Massachusetts Legislature Passes Sweeping Non-Compete Employment Agreement Reform
The Massachusetts Legislature has long debated various legislation regarding noncompetition agreements. That debate appears to finally be over with the state legislature recently passing an act designed to radically change the use of non-competes in the Commonwealth. The main parts of the act are summarized below. If signed into law, the act will take effect on October 1, 2018.
What Non-Compete Agreements are Covered?
The act applies to an agreement between an employer and employee, or otherwise arising out of an existing or anticipated employment relationship, under which the employee agrees not to engage in certain competitive activities after the employment ends. The act does not apply to non-solicitation agreements, non-disclosure agreements, non-competes made as part of a sale of a business, and non-competes made in connection with cessation or separation of employment. The act will only apply to agreements entered into on or after October 1, 2018.
What Employees are Covered? What Employees are Excluded?
The act regulates only the use of non-competes with “employees,” but includes “independent contractors” in its definition of “employees.” Accordingly, this act will govern non-competes with employees and independent contractors. According to the act, non-compete agreements cannot be enforced against: (1) employees who are classified as non-exempt under the Fair Labor Standards Act, (2) undergraduate or graduate students who are engaged in short-term employment, (3) employees who have been terminated without cause or laid off, or (4) employees who are 18 years of age or younger.
Garden-Leave Pay – You Pay While They Can’t Work
The act requires non-compete agreements to provide for payment of “garden leave pay or some other mutually agreed-upon consideration.” Noncompetition agreements that provide for “garden leave pay,” require the employer, during the restricted period, to continue paying the employee an amount equal to 50% of the employee’s highest annual salary paid within the two preceding years. That act allows agreements to provide for “some other mutually agreed-upon consideration,” but does not provide guidance as to the timing or value of that consideration.
Structural and Procedural Requirements
The act imposes the following structural and procedural requirements regarding the enforceability of non-compete agreements: (1) they must be in writing, (2) they must be signed by both the employer and the employee, (3) they must state that employee has a right to consult with counsel before signing, (4) non-competes signed at the commencement of employment must be presented to the employee at the earlier of making an offer of employment or 10 days before the commencement of employment, (5) non-competes signed after the commencement of employment must be supported by consideration beyond the continuation of employment.
Limitations on Scope of Non-Compete Agreements
The act imposes significant restrictions on the scope of non-competes. According to the act, non-competes (1) cannot be broader than necessary to protect a legitimate business interest, something defined as trade secrets, confidential information, and goodwill, (2) cannot exceed one-year in duration, (3) must be limited, geographically, to where the employer actually conducts business, and (4) be limited to the services actually performed by the to-be-restricted employee.
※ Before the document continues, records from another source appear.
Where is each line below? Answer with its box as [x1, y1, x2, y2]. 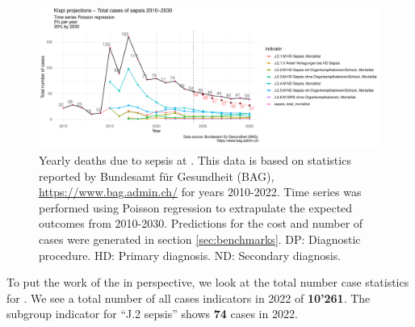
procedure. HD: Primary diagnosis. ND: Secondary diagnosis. [39, 246, 342, 263]
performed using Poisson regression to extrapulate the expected [39, 199, 353, 216]
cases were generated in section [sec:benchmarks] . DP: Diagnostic [39, 230, 361, 247]
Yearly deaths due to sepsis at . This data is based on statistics [39, 151, 351, 168]
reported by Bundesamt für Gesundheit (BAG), [39, 167, 275, 184]
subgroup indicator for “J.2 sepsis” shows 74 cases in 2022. [6, 305, 298, 322]
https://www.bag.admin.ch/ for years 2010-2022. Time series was [39, 183, 362, 200]
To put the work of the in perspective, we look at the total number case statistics [6, 274, 409, 291]
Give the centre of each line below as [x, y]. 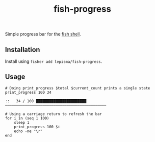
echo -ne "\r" [28, 131]
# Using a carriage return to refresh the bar [53, 114]
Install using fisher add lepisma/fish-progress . [53, 61]
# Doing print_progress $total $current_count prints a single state [78, 88]
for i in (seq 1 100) [27, 118]
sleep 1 [22, 122]
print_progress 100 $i [37, 127]
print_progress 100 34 [28, 92]
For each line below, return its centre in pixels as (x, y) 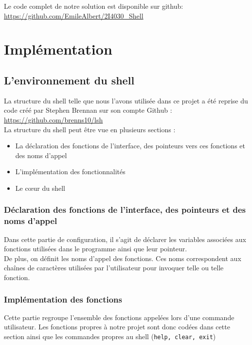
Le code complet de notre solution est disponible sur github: (94, 6)
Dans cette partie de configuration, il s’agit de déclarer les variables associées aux (125, 239)
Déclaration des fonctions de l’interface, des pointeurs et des (125, 210)
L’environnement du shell (69, 80)
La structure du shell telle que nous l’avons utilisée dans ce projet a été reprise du (126, 100)
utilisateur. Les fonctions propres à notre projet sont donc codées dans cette (117, 327)
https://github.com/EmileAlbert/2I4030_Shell (74, 15)
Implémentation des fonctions (63, 299)
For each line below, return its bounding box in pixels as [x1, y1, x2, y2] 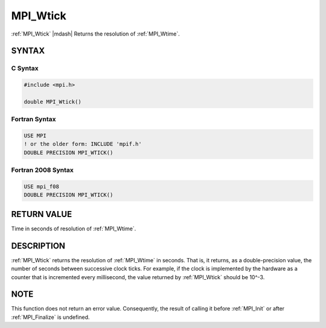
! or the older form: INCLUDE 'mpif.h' [24, 140, 142, 148]
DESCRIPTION [11, 241, 66, 251]
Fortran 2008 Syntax [11, 166, 74, 174]
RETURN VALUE [11, 209, 72, 219]
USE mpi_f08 [24, 183, 60, 190]
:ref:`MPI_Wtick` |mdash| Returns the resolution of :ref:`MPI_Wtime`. [11, 30, 181, 37]
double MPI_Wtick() [24, 98, 81, 105]
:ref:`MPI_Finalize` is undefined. [11, 314, 90, 321]
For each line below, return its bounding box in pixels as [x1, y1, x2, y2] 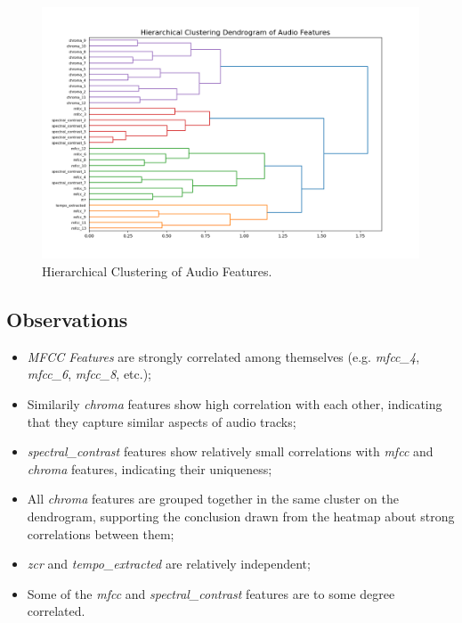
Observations [6, 305, 128, 332]
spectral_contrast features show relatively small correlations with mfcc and [27, 442, 434, 461]
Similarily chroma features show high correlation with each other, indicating [27, 394, 442, 413]
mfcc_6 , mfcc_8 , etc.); [27, 365, 151, 383]
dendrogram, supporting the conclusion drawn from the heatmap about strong [27, 506, 455, 525]
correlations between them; [27, 524, 174, 543]
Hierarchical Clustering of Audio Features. [42, 261, 272, 280]
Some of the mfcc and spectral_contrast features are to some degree [27, 584, 395, 603]
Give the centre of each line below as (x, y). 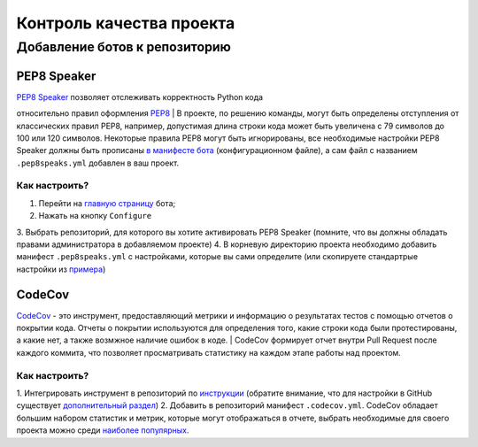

The act does provide that courts may “reform or otherwise revise” non-competes that are too broad in scope in order to bring them into compliance with the act’s scope of requirements.
Next Steps for employers
This act will dramatically impact employers who use non-compete agreements with their workforce. Those who use them on a regular basis should consult with an employment attorney to be sure their use of them after October 1, 2018 complies with this act’s requirements. Those who do not use them regularly, but have considered doing so, should give considerable thought to rolling out non-competes prior to October 1, 2018 because the act does not apply to agreements entered into prior to that date.